Stainless Steel Reinforcement Bars

 Premature deterioration of reinforced concrete structures is a serious problem worldwide due to corrosion of the embedded steel. The affected reinforced concrete structures are mainly those which are situated in an aggressive marine environment, and road bridges to which de-icing salts are applied during winter periods. Corrosion of the steel is initiated when the chloride ion from the salt (sodium chloride) permeates through the concrete to the level of the reinforcement steel which is attacked on contact.

The solution, now favoured by highways authorities in Europe and North America, is to use stainless steel for rebars that has proven to be highly resistant to chloride ion.



Stainless steel reinforcement bars or simply called stainless steel rebars are more expensive than carbon steel rebars.
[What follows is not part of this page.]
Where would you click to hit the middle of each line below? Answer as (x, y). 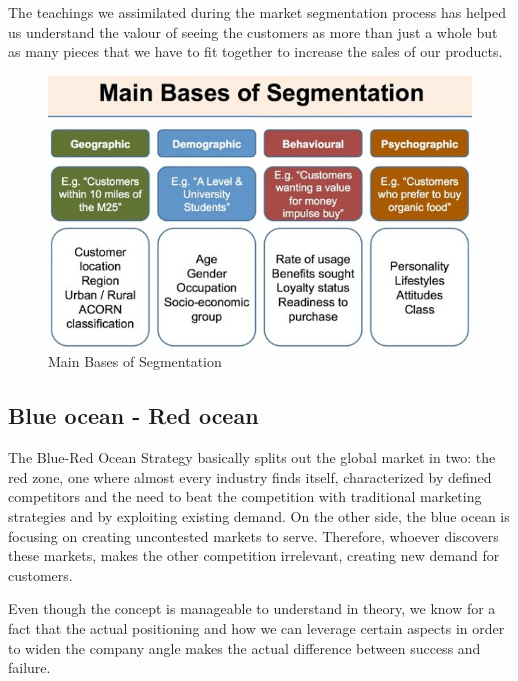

They do not corrode for the design life of the structure which is normally taken as 125 years in the case of highway bridges. The reductions on ongoing repair and maintenance costs that are usually incurred in case of carbon steel rebars are significant. Environmentally, the reduced downtime for maintenance and repair impacts upon traffic flow and disruption thus making the use of stainless steel rebars highly attractive.

Only a small percentage of the steel rebars needs to be stainless steel to achieve a significant increase in durability. Stainless steel rebars can readily be used with conventional carbon steel rebars in reinforced concrete without causing galvanic effects. Stainless steel rebars are cost effective when used in the elements of the concrete structure at highest risk to corrosion (with carbon steel used for the balance of the reinforcement) or, where repair is difficult and expensive. Further by using stainless steel rebars, the concrete mix can also be simplified as it not necessary to provide passivity to the steel for corrosion protection.

There are several grades of stainless steel available for rebars. The choice enables cost effective usage for specific applications. Stainless steel rebars are stronger than the carbon steel rebars and are currently being produced as per British, North American and European national standards in diameters with sizes ranging from 3 mm to 50 mm.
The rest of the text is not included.